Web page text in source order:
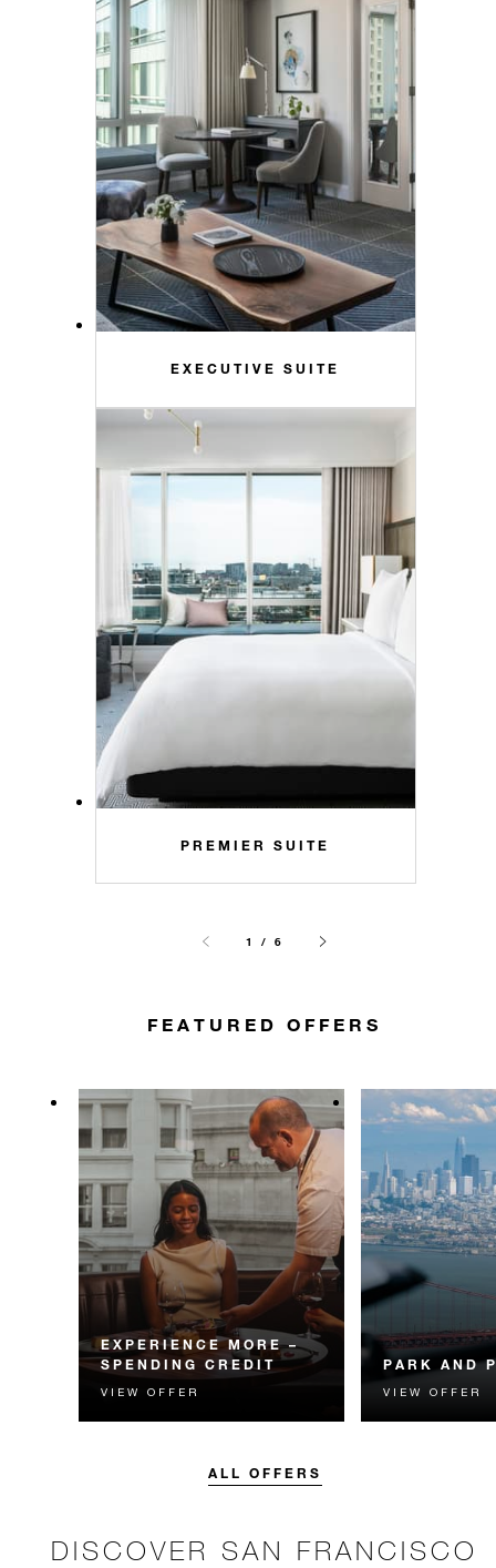
EXECUTIVE SUITE
PREMIER SUITE
1 / 6
FEATURED OFFERS
EXPERIENCE MORE –
SPENDING CREDIT
Experience something
unforgettable with a spending
VIEW OFFER
PARK AND
Valet parking
dining credit
VIEW OFFER
ALL OFFERS
DISCOVER SAN FRANCISCO
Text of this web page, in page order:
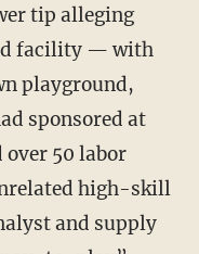
facility — with
playground,
sponsored at
over 50 labor
high-skill
and supply
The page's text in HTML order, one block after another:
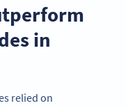
in
relied on
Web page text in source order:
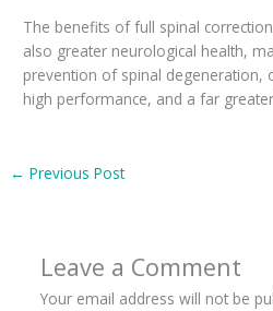
The benefits of full spinal
also greater neurological health,
prevention of spinal
high performance, and a far
← Previous Post
Leave a Comment
Your email address will not be
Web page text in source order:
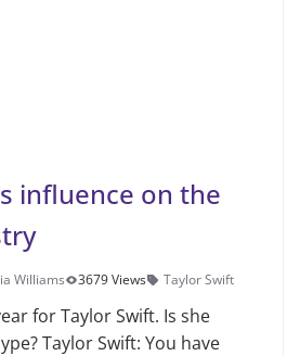
influence on the
Williams 3679 Views Taylor Swift
for Taylor Swift. Is she
Taylor Swift: You have
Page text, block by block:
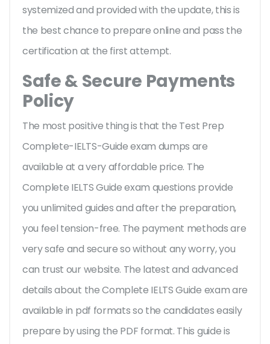
systemized and provided with the update, this is
the best chance to prepare online and pass the
certification at the first attempt.
Safe & Secure Payments
Policy
The most positive thing is that the Test Prep
Complete-IELTS-Guide exam dumps are
available at a very affordable price. The
Complete IELTS Guide exam questions provide
you unlimited guides and after the preparation,
you feel tension-free. The payment methods are
very safe and secure so without any worry, you
can trust our website. The latest and advanced
details about the Complete IELTS Guide exam are
available in pdf formats so the candidates easily
prepare by using the PDF format. This guide is
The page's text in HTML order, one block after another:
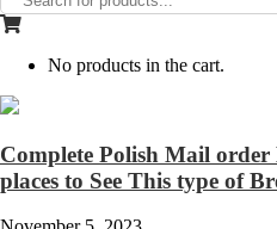
No products in the cart.
Complete Polish Mail order
places to See This type of
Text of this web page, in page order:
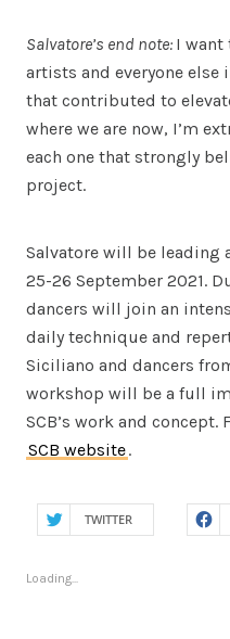
Salvatore’s end note: I want
artists and everyone
that contributed to
where we are now, I’m
each one that strongly
project.
Salvatore will be leading
25-26 September 2021.
dancers will join an
daily technique and
Siciliano and dancers
workshop will be a full
SCB’s work and
SCB website.
TWITTER
Loading...
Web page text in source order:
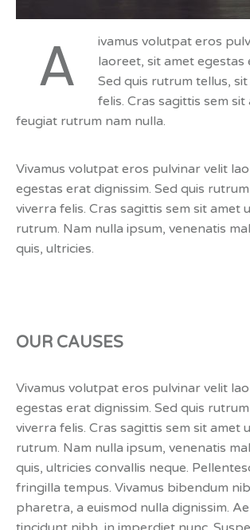
A
ivamus volutpat eros
laoreet, sit amet egestas
Sed quis rutrum tellus,
felis. Cras sagittis sem
feugiat rutrum nam nulla.
Vivamus volutpat eros pulvinar velit
egestas erat dignissim. Sed quis
viverra felis. Cras sagittis sem sit amet
rutrum. Nam nulla ipsum, venenatis
quis, ultricies.
OUR CAUSES
Vivamus volutpat eros pulvinar velit
egestas erat dignissim. Sed quis
viverra felis. Cras sagittis sem sit amet
rutrum. Nam nulla ipsum, venenatis
quis, ultricies convallis neque.
fringilla tempus. Vivamus bibendum
pharetra, a euismod nulla dignissim.
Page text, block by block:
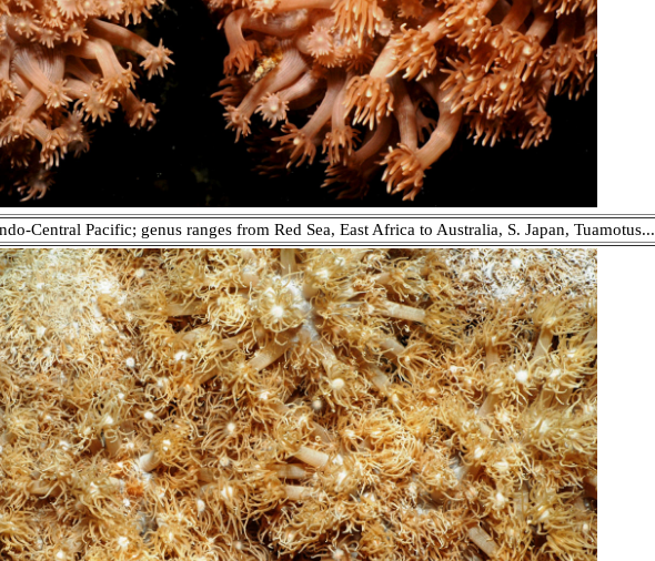
Central Pacific; genus ranges from Red Sea, East Africa to Australia, S. Japan, Tuamotus...
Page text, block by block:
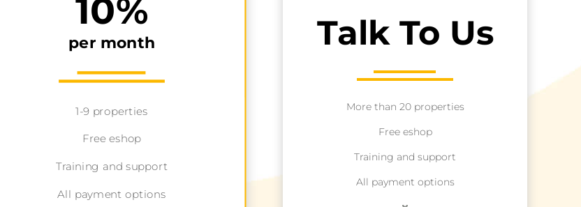
10%
per month
1-9 properties
Free eshop
Training and support
All payment options
Talk To Us
More than 20 properties
Free eshop
Training and support
All payment options
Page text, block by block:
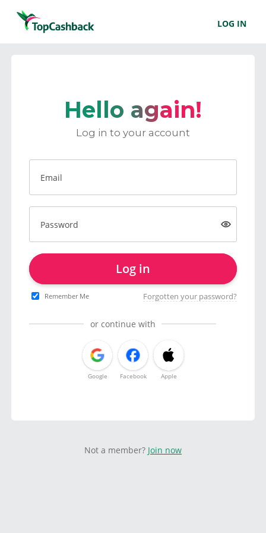
LOG IN
Hello again!
Log in to your account
Email
Password
Log in
Remember Me Forgotten your password?
or continue with
Google Facebook Apple
Not a member? Join now
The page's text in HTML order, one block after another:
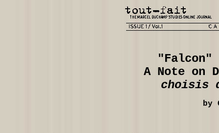
"Falcon"
A Note on
choisis
by
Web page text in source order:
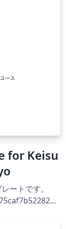
for Keisu
ートです。
います。
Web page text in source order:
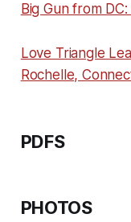
Big Gun from
Love Triangle
Rochelle,
PDFS
PHOTOS
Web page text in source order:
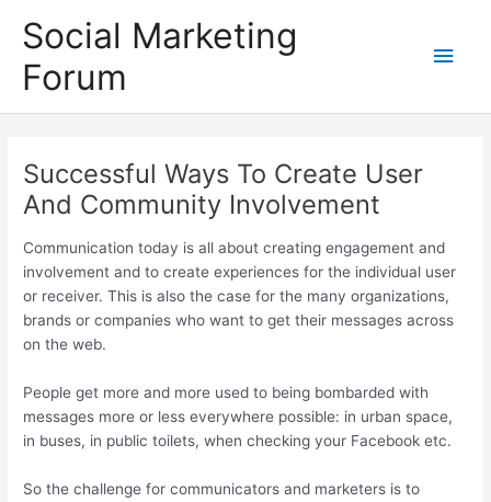
Social Marketing
Forum
Main
Successful Ways To Create User
And Community Involvement
Communication today is all about creating engagement and
involvement and to create experiences for the individual user
or receiver. This is also the case for the many organizations,
brands or companies who want to get their messages across
on the web.
People get more and more used to being bombarded with
messages more or less everywhere possible: in urban space,
in buses, in public toilets, when checking your Facebook etc.
So the challenge for communicators and marketers is to
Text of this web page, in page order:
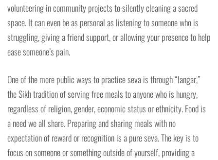
volunteering in community projects to silently cleaning a sacred
space. It can even be as personal as listening to someone who is
struggling, giving a friend support, or allowing your presence to help
ease someone’s pain.
One of the more public ways to practice seva is through “langar,”
the Sikh tradition of serving free meals to anyone who is hungry,
regardless of religion, gender, economic status or ethnicity. Food is
a need we all share. Preparing and sharing meals with no
expectation of reward or recognition is a pure seva. The key is to
focus on someone or something outside of yourself, providing a
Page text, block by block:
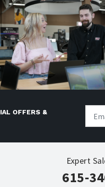
OFFERS &
Expert
615-
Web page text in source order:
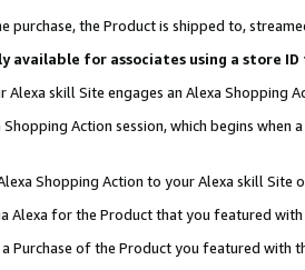
purchase, the Product is shipped to,
available for associates using a store
skill Site engages an Alexa Shopping
Action session, which begins when
Shopping Action to your Alexa skill Site
Alexa for the Product that you featured with
Purchase of the Product you featured with
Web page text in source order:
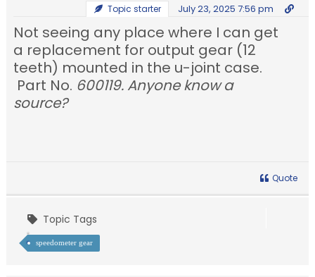
Topic starter July 23, 2025 7:56 pm
Not seeing any place where I can get
a replacement for output gear (12
teeth) mounted in the u-joint case.
Part No. 600119. Anyone know a
source?
Quote
Topic Tags
speedometer gear
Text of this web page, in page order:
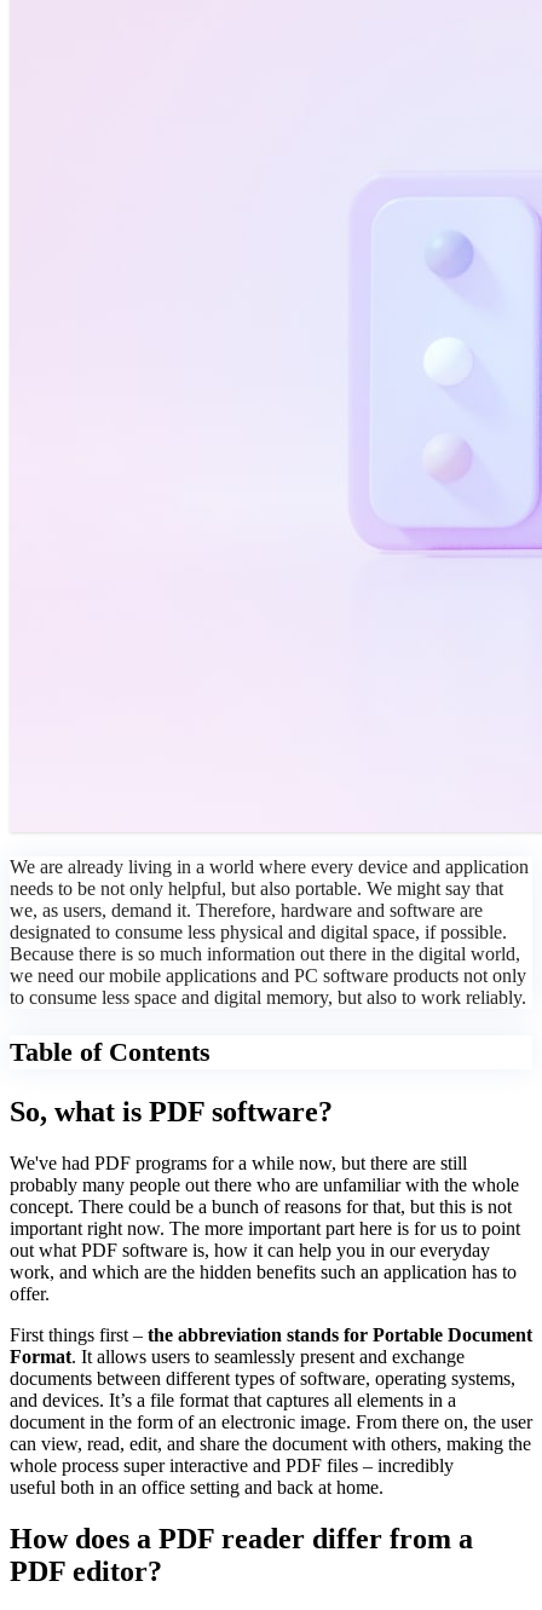
We are already living in a world where every device and application
needs to be not only helpful, but also portable. We might say that
we, as users, demand it. Therefore, hardware and software are
designated to consume less physical and digital space, if possible.
Because there is so much information out there in the digital world,
we need our mobile applications and PC software products not only
to consume less space and digital memory, but also to work reliably.
Table of Contents
So, what is PDF software?
We've had PDF programs for a while now, but there are still
probably many people out there who are unfamiliar with the whole
concept. There could be a bunch of reasons for that, but this is not
important right now. The more important part here is for us to point
out what PDF software is, how it can help you in our everyday
work, and which are the hidden benefits such an application has to
offer.
First things first – the abbreviation stands for Portable Document
Format. It allows users to seamlessly present and exchange
documents between different types of software, operating systems,
and devices. It’s a file format that captures all elements in a
document in the form of an electronic image. From there on, the user
can view, read, edit, and share the document with others, making the
whole process super interactive and PDF files – incredibly
useful both in an office setting and back at home.
How does a PDF reader differ from a
PDF editor?
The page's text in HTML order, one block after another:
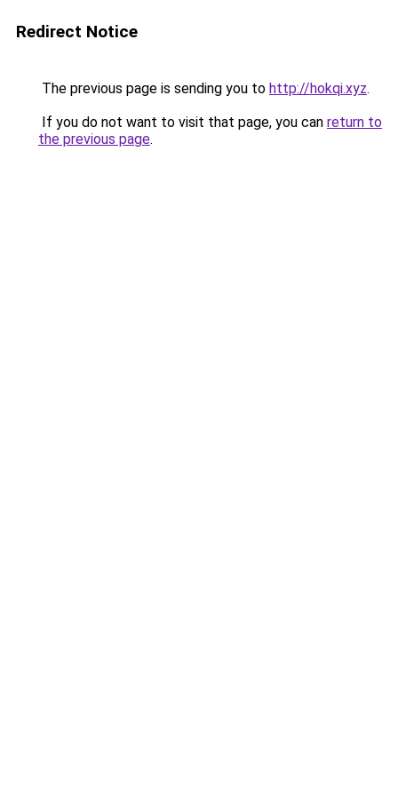
Redirect Notice
The previous page is sending you to http://hokqi.xyz.
If you do not want to visit that page, you can return to
the previous page.
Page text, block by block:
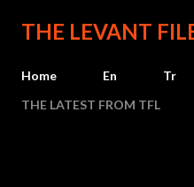
Skip to
THE LEVANT
Home En Tr
THE LATEST FROM TFL
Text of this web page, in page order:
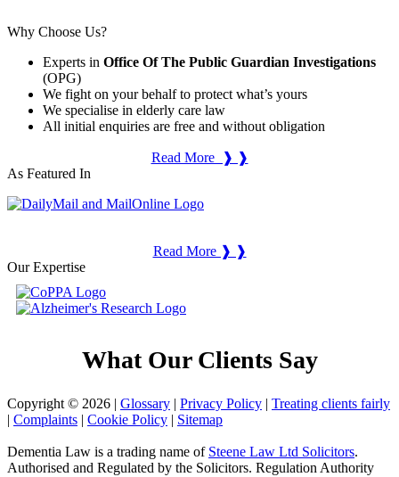
Why Choose Us?
Experts in Office Of The Public Guardian Investigations
(OPG)
We fight on your behalf to protect what’s yours
We specialise in elderly care law
All initial enquiries are free and without obligation
Read More ❱ ❱
As Featured In
Read More ❱ ❱
Our Expertise
What Our Clients Say
Copyright © 2026 | Glossary | Privacy Policy | Treating clients fairly
| Complaints | Cookie Policy | Sitemap
Dementia Law is a trading name of Steene Law Ltd Solicitors.
Authorised and Regulated by the Solicitors. Regulation Authority
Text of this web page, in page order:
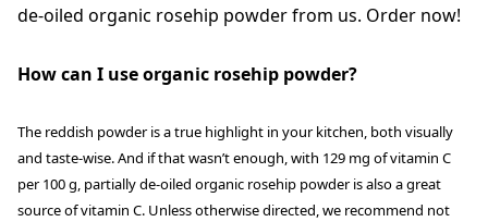
de-oiled organic rosehip powder from us. Order now!
How can I use organic rosehip powder?
The reddish powder is a true highlight in your kitchen, both visually
and taste-wise. And if that wasn’t enough, with 129 mg of vitamin C
per 100 g, partially de-oiled organic rosehip powder is also a great
source of vitamin C. Unless otherwise directed, we recommend not
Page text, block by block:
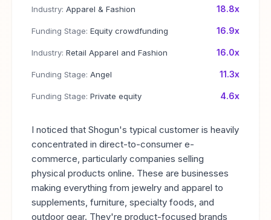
□ □ □ □ □ □ □
### Work request
Could the data be reproduced exactly, with the pictures omitted?

### Response below
Web page text in source order:
EXECUTIVE SUITE
PREMIER SUITE
1 / 6
FEATURED OFFERS
EXPERIENCE MORE –
SPENDING CREDIT
Experience something
unforgettable with a spending
VIEW OFFER
PARK AND
Valet parking
dining credit
VIEW OFFER
ALL OFFERS
DISCOVER SAN FRANCISCO
Text of this web page, in page order:
facility — with
playground,
sponsored at
over 50 labor
high-skill
and supply
The page's text in HTML order, one block after another:
in
relied on
Web page text in source order:
The benefits of full spinal
also greater neurological health,
prevention of spinal
high performance, and a far
← Previous Post
Leave a Comment
Your email address will not be
Web page text in source order:
influence on the
Williams 3679 Views Taylor Swift
for Taylor Swift. Is she
Taylor Swift: You have
Page text, block by block:
systemized and provided with the update, this is
the best chance to prepare online and pass the
certification at the first attempt.
Safe & Secure Payments
Policy
The most positive thing is that the Test Prep
Complete-IELTS-Guide exam dumps are
available at a very affordable price. The
Complete IELTS Guide exam questions provide
you unlimited guides and after the preparation,
you feel tension-free. The payment methods are
very safe and secure so without any worry, you
can trust our website. The latest and advanced
details about the Complete IELTS Guide exam are
available in pdf formats so the candidates easily
prepare by using the PDF format. This guide is
The page's text in HTML order, one block after another:
No products in the cart.
Complete Polish Mail order
places to See This type of
Text of this web page, in page order:
Salvatore’s end note: I want
artists and everyone
that contributed to
where we are now, I’m
each one that strongly
project.
Salvatore will be leading
25-26 September 2021.
dancers will join an
daily technique and
Siciliano and dancers
workshop will be a full
SCB’s work and
SCB website.
TWITTER
Loading...
Web page text in source order:
A
ivamus volutpat eros
laoreet, sit amet egestas
Sed quis rutrum tellus,
felis. Cras sagittis sem
feugiat rutrum nam nulla.
Vivamus volutpat eros pulvinar velit
egestas erat dignissim. Sed quis
viverra felis. Cras sagittis sem sit amet
rutrum. Nam nulla ipsum, venenatis
quis, ultricies.
OUR CAUSES
Vivamus volutpat eros pulvinar velit
egestas erat dignissim. Sed quis
viverra felis. Cras sagittis sem sit amet
rutrum. Nam nulla ipsum, venenatis
quis, ultricies convallis neque.
fringilla tempus. Vivamus bibendum
pharetra, a euismod nulla dignissim.
Page text, block by block:
Central Pacific; genus ranges from Red Sea, East Africa to Australia, S. Japan, Tuamotus...
Page text, block by block:
10%
per month
1-9 properties
Free eshop
Training and support
All payment options
Talk To Us
More than 20 properties
Free eshop
Training and support
All payment options
Page text, block by block:
LOG IN
Hello again!
Log in to your account
Email
Password
Log in
Remember Me Forgotten your password?
or continue with
Google Facebook Apple
Not a member? Join now
The page's text in HTML order, one block after another:
"Falcon"
A Note on
choisis
by
Web page text in source order:
for Keisu
ートです。
います。
Web page text in source order:
Big Gun from
Love Triangle
Rochelle,
PDFS
PHOTOS
Web page text in source order:
Social Marketing
Forum
Main
Successful Ways To Create User
And Community Involvement
Communication today is all about creating engagement and
involvement and to create experiences for the individual user
or receiver. This is also the case for the many organizations,
brands or companies who want to get their messages across
on the web.
People get more and more used to being bombarded with
messages more or less everywhere possible: in urban space,
in buses, in public toilets, when checking your Facebook etc.
So the challenge for communicators and marketers is to
Text of this web page, in page order:
volunteering in community projects to silently cleaning a sacred
space. It can even be as personal as listening to someone who is
struggling, giving a friend support, or allowing your presence to help
ease someone’s pain.
One of the more public ways to practice seva is through “langar,”
the Sikh tradition of serving free meals to anyone who is hungry,
regardless of religion, gender, economic status or ethnicity. Food is
a need we all share. Preparing and sharing meals with no
expectation of reward or recognition is a pure seva. The key is to
focus on someone or something outside of yourself, providing a
Page text, block by block:
OFFERS &
Expert
615-
Web page text in source order:
purchase, the Product is shipped to,
available for associates using a store
skill Site engages an Alexa Shopping
Action session, which begins when
Shopping Action to your Alexa skill Site
Alexa for the Product that you featured with
Purchase of the Product you featured with
Web page text in source order:
Topic starter July 23, 2025 7:56 pm
Not seeing any place where I can get
a replacement for output gear (12
teeth) mounted in the u-joint case.
Part No. 600119. Anyone know a
source?
Quote
Topic Tags
speedometer gear
Text of this web page, in page order:
We are already living in a world where every device and application
needs to be not only helpful, but also portable. We might say that
we, as users, demand it. Therefore, hardware and software are
designated to consume less physical and digital space, if possible.
Because there is so much information out there in the digital world,
we need our mobile applications and PC software products not only
to consume less space and digital memory, but also to work reliably.
Table of Contents
So, what is PDF software?
We've had PDF programs for a while now, but there are still
probably many people out there who are unfamiliar with the whole
concept. There could be a bunch of reasons for that, but this is not
important right now. The more important part here is for us to point
out what PDF software is, how it can help you in our everyday
work, and which are the hidden benefits such an application has to
offer.
First things first – the abbreviation stands for Portable Document
Format. It allows users to seamlessly present and exchange
documents between different types of software, operating systems,
and devices. It’s a file format that captures all elements in a
document in the form of an electronic image. From there on, the user
can view, read, edit, and share the document with others, making the
whole process super interactive and PDF files – incredibly
useful both in an office setting and back at home.
How does a PDF reader differ from a
PDF editor?
The page's text in HTML order, one block after another:
Redirect Notice
The previous page is sending you to http://hokqi.xyz.
If you do not want to visit that page, you can return to
the previous page.
Page text, block by block:
Skip to
THE LEVANT
Home En Tr
THE LATEST FROM TFL
Text of this web page, in page order:
Why Choose Us?
Experts in Office Of The Public Guardian Investigations
(OPG)
We fight on your behalf to protect what’s yours
We specialise in elderly care law
All initial enquiries are free and without obligation
Read More ❱ ❱
As Featured In
Read More ❱ ❱
Our Expertise
What Our Clients Say
Copyright © 2026 | Glossary | Privacy Policy | Treating clients fairly
| Complaints | Cookie Policy | Sitemap
Dementia Law is a trading name of Steene Law Ltd Solicitors.
Authorised and Regulated by the Solicitors. Regulation Authority
Text of this web page, in page order:
de-oiled organic rosehip powder from us. Order now!
How can I use organic rosehip powder?
The reddish powder is a true highlight in your kitchen, both visually
and taste-wise. And if that wasn’t enough, with 129 mg of vitamin C
per 100 g, partially de-oiled organic rosehip powder is also a great
source of vitamin C. Unless otherwise directed, we recommend not
Page text, block by block:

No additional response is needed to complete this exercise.